About Using a Yoga Ball for Back Pain

About Using a Yoga Ball for Back Pain
Photo Credit Image by Flickr.com, courtesy of majortk

Many fitness gadgets have come and gone over the years, but one that has endured is the yoga ball. Yoga balls, also known as stability balls or physio balls, have been a staple in physical therapy for a long time and have become popular choices of equipment for personal trainers. Walk into any gym and you're bound to see them being used in a variety of classes ranging from Pilates to core conditioning and even cardio. The benefits of exercising with a yoga ball are too numerous to ignore. One of the most recognized benefits is a reduction in back pain.

Function

A yoga ball is one of the most versatile pieces of equipment for sufferers of back pain. Many of the exercises designed for the yoga ball encourage fluidity of movement and strengthen and loosen muscles that support the spine.

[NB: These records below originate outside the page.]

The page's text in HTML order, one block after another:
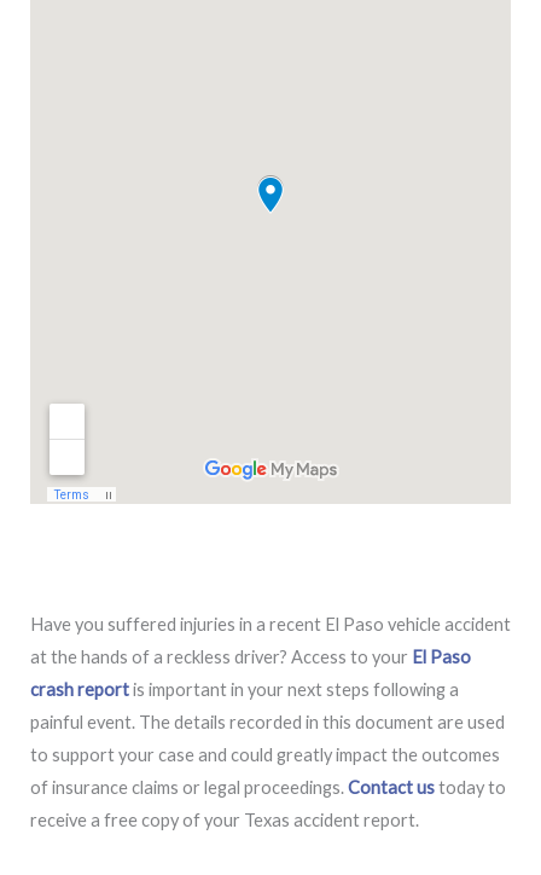
Have you suffered injuries in a recent El Paso vehicle accident
at the hands of a reckless driver? Access to your El Paso
crash reportis important in your next steps following a
painful event. The details recorded in this document are used
to support your case and could greatly impact the outcomes
of insurance claims or legal proceedings.Contact ustoday to
receive a free copy of your Texas accident report.
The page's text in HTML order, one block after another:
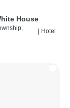
House
Hotel
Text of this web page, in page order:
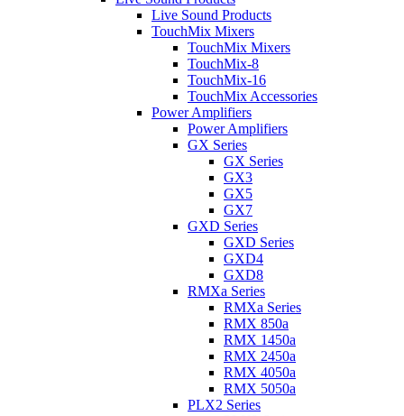
Live Sound Products
TouchMix Mixers
TouchMix Mixers
TouchMix-8
TouchMix-16
TouchMix Accessories
Power Amplifiers
Power Amplifiers
GX Series
GX Series
GX3
GX5
GX7
GXD Series
GXD Series
GXD4
GXD8
RMXa Series
RMXa Series
RMX 850a
RMX 1450a
RMX 2450a
RMX 4050a
RMX 5050a
PLX2 Series
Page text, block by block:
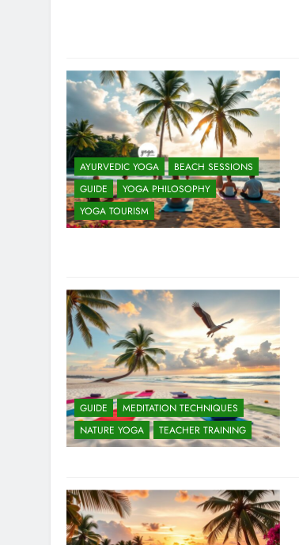
AYURVEDIC YOGA
BEACH SESSIONS
GUIDE
YOGA PHILOSOPHY
YOGA TOURISM
GUIDE
MEDITATION TECHNIQUES
NATURE YOGA
TEACHER TRAINING
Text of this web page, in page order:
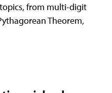
from multi-digit
Theorem,
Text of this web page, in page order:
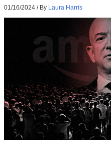
01/16/2024 / By Laura Harris
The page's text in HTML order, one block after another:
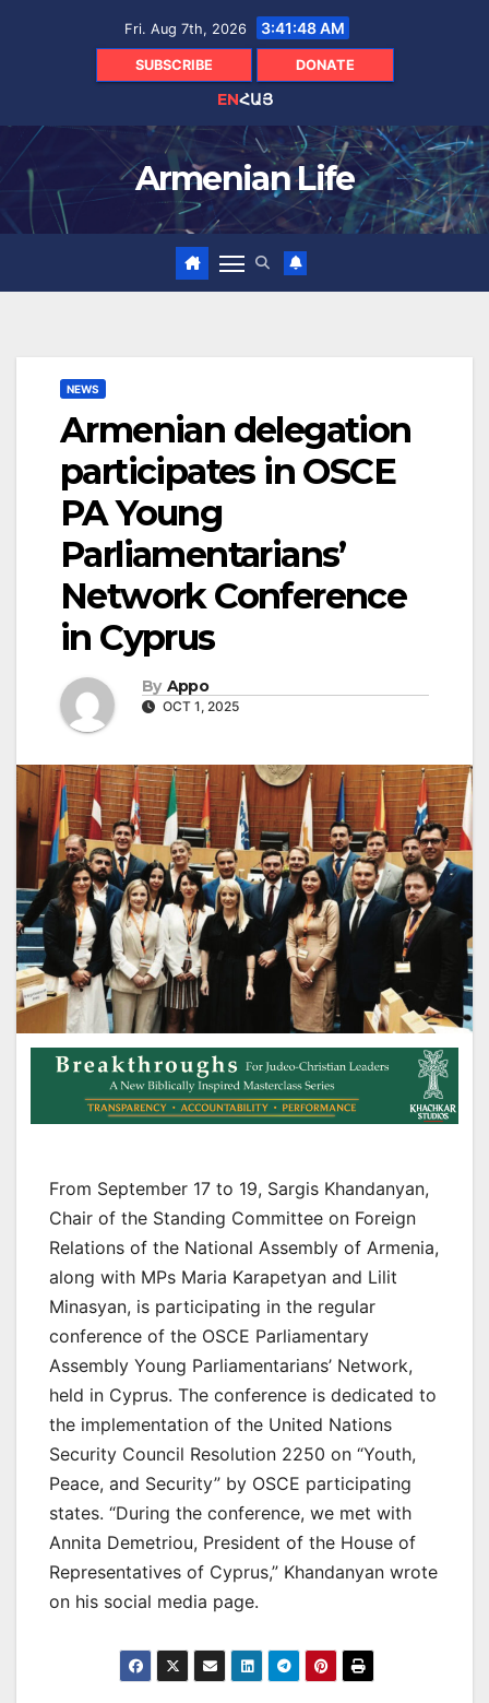
Fri. Aug 7th, 2026 3:41:49 AM
SUBSCRIBE DONATE
ENՀԱՅ
Armenian Life
NEWS
Armenian delegation
participates in OSCE
PA Young
Parliamentarians’
Network Conference
in Cyprus
By Appo
OCT 1, 2025
From September 17 to 19, Sargis Khandanyan,
Chair of the Standing Committee on Foreign
Relations of the National Assembly of Armenia,
along with MPs Maria Karapetyan and Lilit
Minasyan, is participating in the regular
conference of the OSCE Parliamentary
Assembly Young Parliamentarians’ Network,
held in Cyprus. The conference is dedicated to
the implementation of the United Nations
Security Council Resolution 2250 on “Youth,
Peace, and Security” by OSCE participating
states. “During the conference, we met with
Annita Demetriou, President of the House of
Representatives of Cyprus,” Khandanyan wrote
on his social media page.
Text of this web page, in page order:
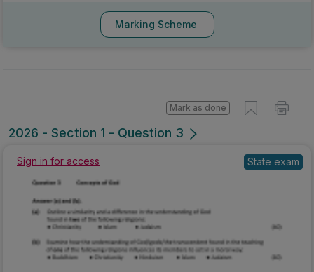
Marking Scheme
2026 - Section 1 - Question 3
Mark as done
Sign in for access State exam
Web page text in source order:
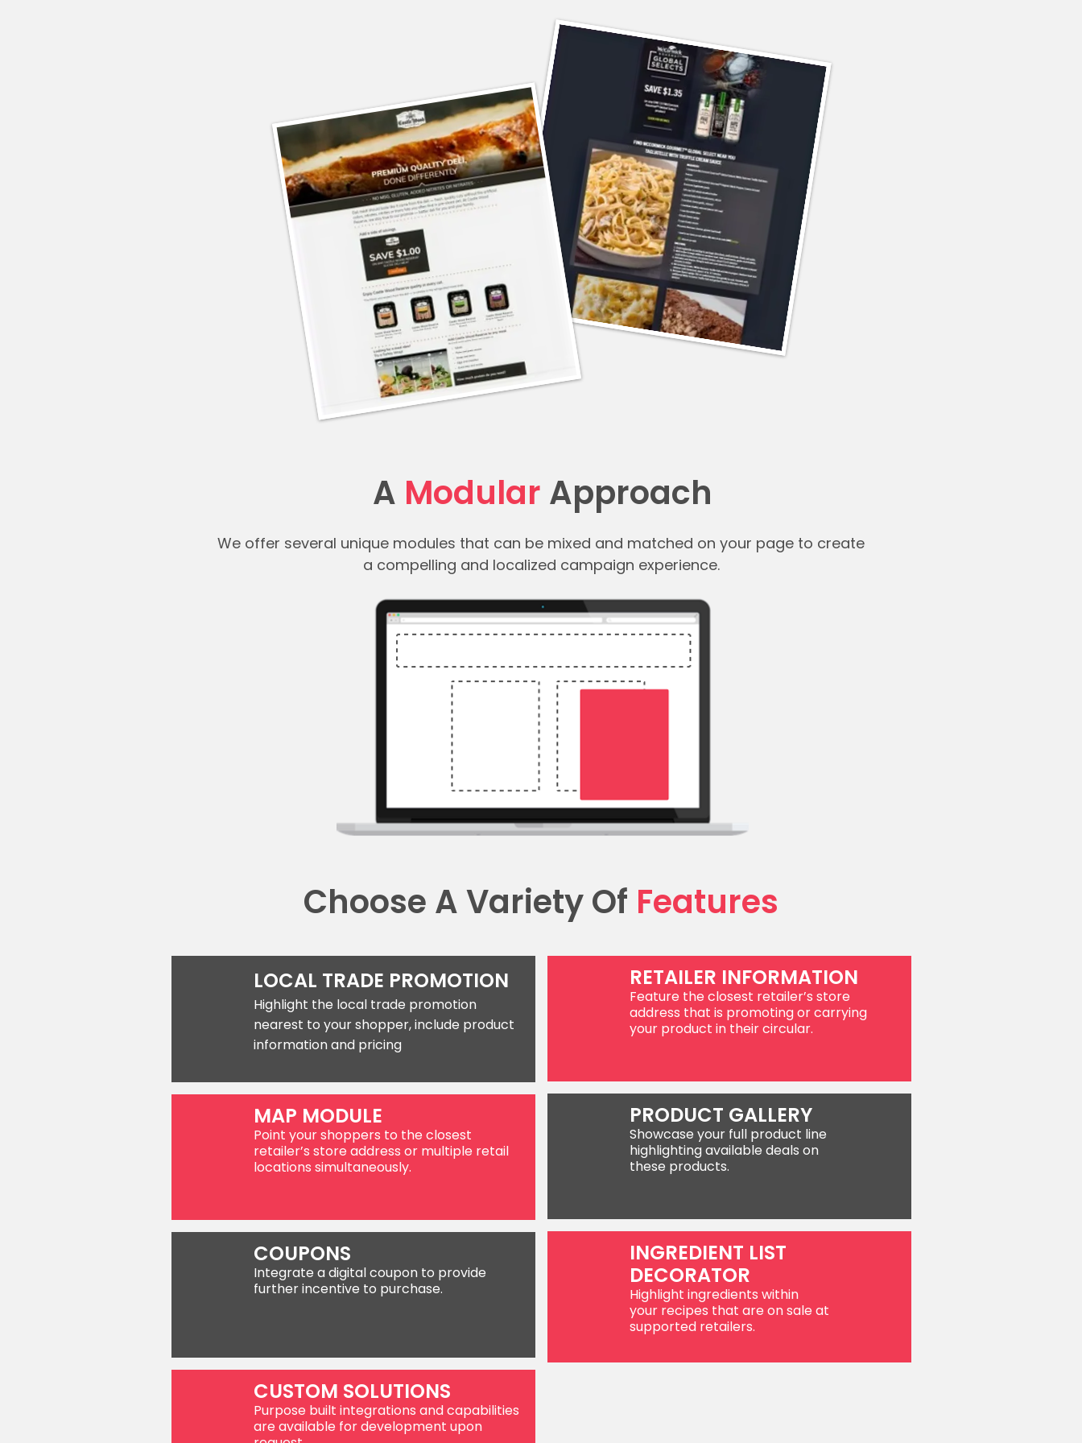
A Modular Approach
We offer several unique modules that can be mixed and matched on your page to create
a compelling and localized campaign experience.
Choose A Variety Of Features
LOCAL TRADE PROMOTION
Highlight the local trade promotion
nearest to your shopper, include product
information and pricing
MAP MODULE
Point your shoppers to the closest
retailer’s store address or multiple retail
locations simultaneously.
COUPONS
Integrate a digital coupon to provide
further incentive to purchase.
CUSTOM SOLUTIONS
Purpose built integrations and capabilities
are available for development upon
RETAILER INFORMATION
Feature the closest retailer’s store
address that is promoting or carrying
your product in their circular.
PRODUCT GALLERY
Showcase your full product line
highlighting available deals on
these products.
INGREDIENT LIST
DECORATOR
Highlight ingredients within
your recipes that are on sale at
supported retailers.
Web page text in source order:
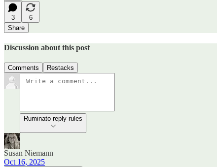
3
6
Share
Discussion about this post
Comments Restacks
Ruminato reply rules
Susan Niemann
Oct 16, 2025
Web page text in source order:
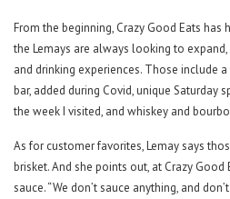
From the beginning, Crazy Good Eats
the Lemays are always looking to
and drinking experiences. Those include
bar, added during Covid, unique Saturday
the week I visited, and whiskey and
As for customer favorites, Lemay says
brisket. And she points out, at Crazy Good
sauce. “We don’t sauce anything, and
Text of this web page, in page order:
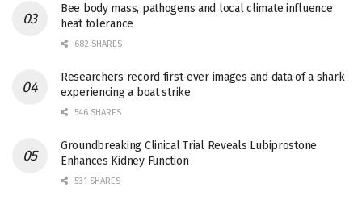
Bee body mass, pathogens and local climate influence
heat tolerance
682 SHARES
Researchers record first-ever images and data of a shark
experiencing a boat strike
546 SHARES
Groundbreaking Clinical Trial Reveals Lubiprostone
Enhances Kidney Function
531 SHARES
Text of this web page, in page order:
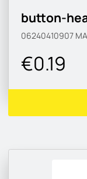
button-
06240410907
€0.19
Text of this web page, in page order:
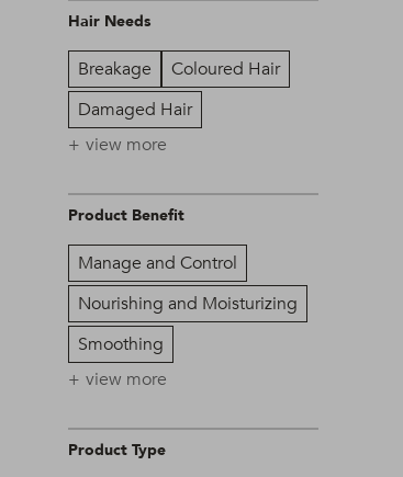
Hair Needs
Breakage
Coloured Hair
Damaged Hair
view more
Product Benefit
Manage and Control
Nourishing and Moisturizing
Smoothing
view more
Product Type
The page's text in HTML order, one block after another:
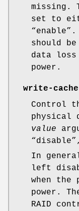
missing.
set to
should
data loss
power.
write-cache
Control
physical
value
In
left
when
power.
RAID
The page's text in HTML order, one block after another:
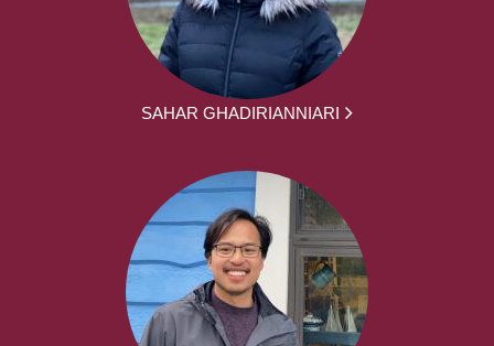
SAHAR GHADIRIANNIARI
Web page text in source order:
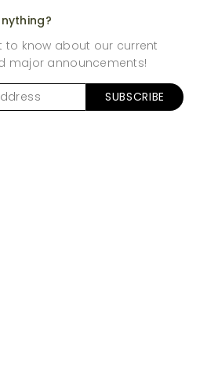
to know about our current
major announcements!
SUBSCRIBE
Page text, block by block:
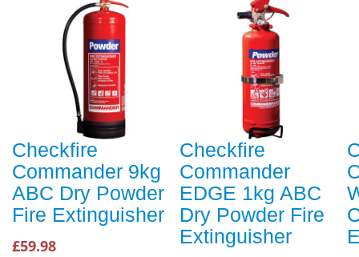
Checkfire
Commander 9kg
ABC Dry Powder
Fire Extinguisher
£59.98
Checkfire
Commander
EDGE 1kg ABC
Dry Powder Fire
Extinguisher
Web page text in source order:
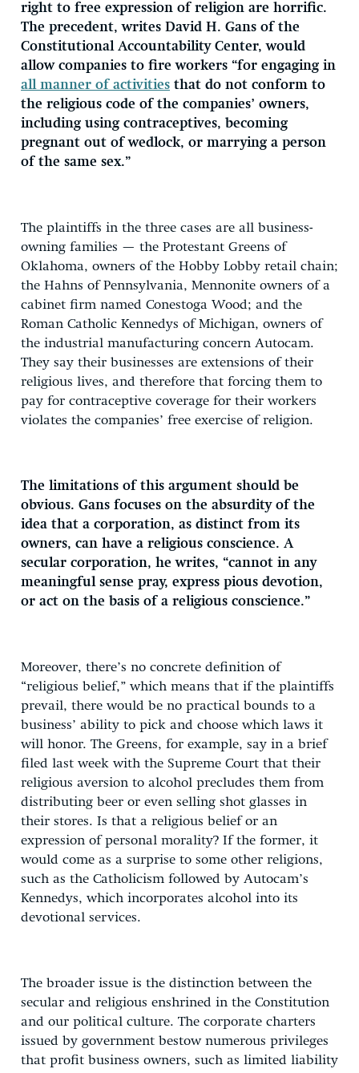
right to free expression of religion are horrific.
The precedent, writes David H. Gans of the
Constitutional Accountability Center, would
allow companies to fire workers “for engaging in
all manner of activities that do not conform to
the religious code of the companies’ owners,
including using contraceptives, becoming
pregnant out of wedlock, or marrying a person
of the same sex.”
The plaintiffs in the three cases are all business-
owning families — the Protestant Greens of
Oklahoma, owners of the Hobby Lobby retail chain;
the Hahns of Pennsylvania, Mennonite owners of a
cabinet firm named Conestoga Wood; and the
Roman Catholic Kennedys of Michigan, owners of
the industrial manufacturing concern Autocam.
They say their businesses are extensions of their
religious lives, and therefore that forcing them to
pay for contraceptive coverage for their workers
violates the companies’ free exercise of religion.
The limitations of this argument should be
obvious. Gans focuses on the absurdity of the
idea that a corporation, as distinct from its
owners, can have a religious conscience. A
secular corporation, he writes, “cannot in any
meaningful sense pray, express pious devotion,
or act on the basis of a religious conscience.”
Moreover, there’s no concrete definition of
“religious belief,” which means that if the plaintiffs
prevail, there would be no practical bounds to a
business’ ability to pick and choose which laws it
will honor. The Greens, for example, say in a brief
filed last week with the Supreme Court that their
religious aversion to alcohol precludes them from
distributing beer or even selling shot glasses in
their stores. Is that a religious belief or an
expression of personal morality? If the former, it
would come as a surprise to some other religions,
such as the Catholicism followed by Autocam’s
Kennedys, which incorporates alcohol into its
devotional services.
The broader issue is the distinction between the
secular and religious enshrined in the Constitution
and our political culture. The corporate charters
issued by government bestow numerous privileges
that profit business owners, such as limited liability
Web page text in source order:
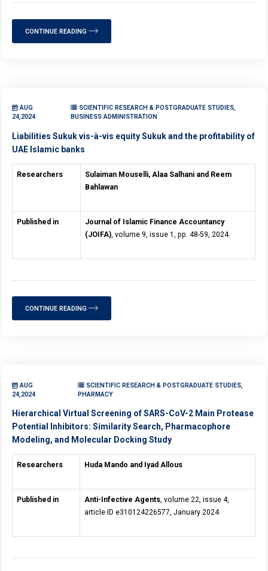
CONTINUE READING
AUG
24,2024
SCIENTIFIC RESEARCH & POSTGRADUATE STUDIES,
BUSINESS ADMINISTRATION
Liabilities Sukuk vis-à-vis equity Sukuk and the profitability of
UAE Islamic banks
Researchers
Sulaiman Mouselli, Alaa Salhani and Reem
Bahlawan
Published in
Journal of Islamic Finance Accountancy
(JOIFA) , volume 9, issue 1, pp. 48-59, 2024.
CONTINUE READING
AUG
24,2024
SCIENTIFIC RESEARCH & POSTGRADUATE STUDIES,
PHARMACY
Hierarchical Virtual Screening of SARS-CoV-2 Main Protease
Potential Inhibitors: Similarity Search, Pharmacophore
Modeling, and Molecular Docking Study
Researchers Huda Mando and Iyad Allous
Published in Anti-Infective Agents, volume 22, issue 4,
article ID e310124226577, January 2024.
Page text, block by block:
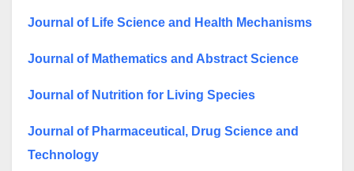
Journal of Life Science and Health Mechanisms
Journal of Mathematics and Abstract Science
Journal of Nutrition for Living Species
Journal of Pharmaceutical, Drug Science and
Technology
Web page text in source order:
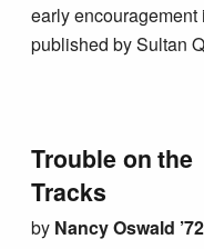
early encouragement
published by Sultan
Trouble on the
Tracks
by Nancy Oswald ’72
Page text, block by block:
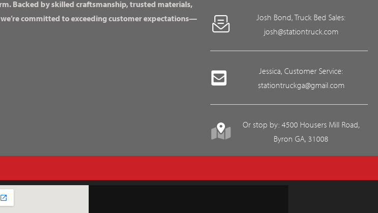
Backed by skilled craftsmanship, trusted materials,
committed to exceeding customer expectations—
Josh Bond, Truck Bed Sales:
josh@stationtruck.com
Jessica, Customer Service:
stationtruckga@gmail.com
Or stop by: 4500 Housers Mill Road,
Byron GA, 31008
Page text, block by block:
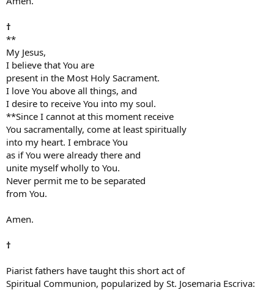
†
**
My Jesus,
I believe that You are
present in the Most Holy Sacrament.
I love You above all things, and
I desire to receive You into my soul.
**Since I cannot at this moment receive
You sacramentally, come at least spiritually
into my heart. I embrace You
as if You were already there and
unite myself wholly to You.
Never permit me to be separated
from You.
Amen.
†
Piarist fathers have taught this short act of
Spiritual Communion, popularized by St. Josemaria Escriva:
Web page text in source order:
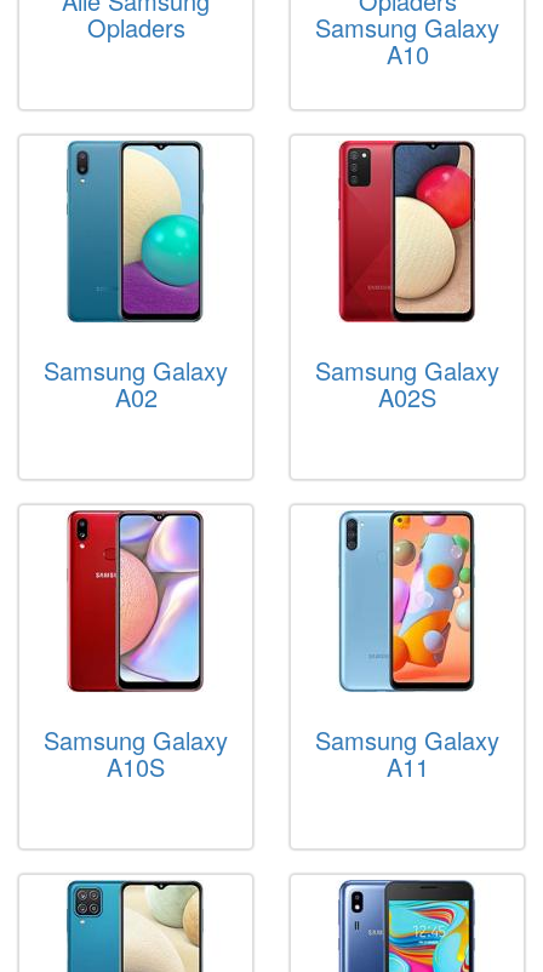
Opladers Samsung Galaxy
A10
Samsung Galaxy
A02
Samsung Galaxy
A02S
Samsung Galaxy
A10S
Samsung Galaxy
A11

Back pain is very often a result of weak core muscles. The yoga ball is effective is treating back pain because it helps strengthen core muscles that stabilize the spine.

Benefits

Because of the instability a yoga ball creates, the abdominal and back muscles have to work harder to maintain balance and they gradually become stronger. Because using the ball enhances balance and coordination of core muscles, flexibility and range of motion improve and proper posture develops.

Size

Yoga balls come in a variety of sizes; according to the American College of Sports Medicine, you should choose a ball size that allows you to sit on it with erect posture with your hips and knees at 90 degrees.

Exercises

Here are two simple exercises to get you started on the road to a pain-free back:
1. Front and back pelvic tilts. Sitting on the ball with your feet firmly planted on the floor, scoop your tailbone forward and then back. Maintaining a steady breath with your core engaged. Complete 10 to 15 reps.
2. Hip circles. Sitting on the ball with your feet firmly planted on the floor, slowly make clockwise circles with your hips. Complete 10 to 15 reps, then change directions.

Disclaimer

Always consult with your health care provider before starting any exercise program.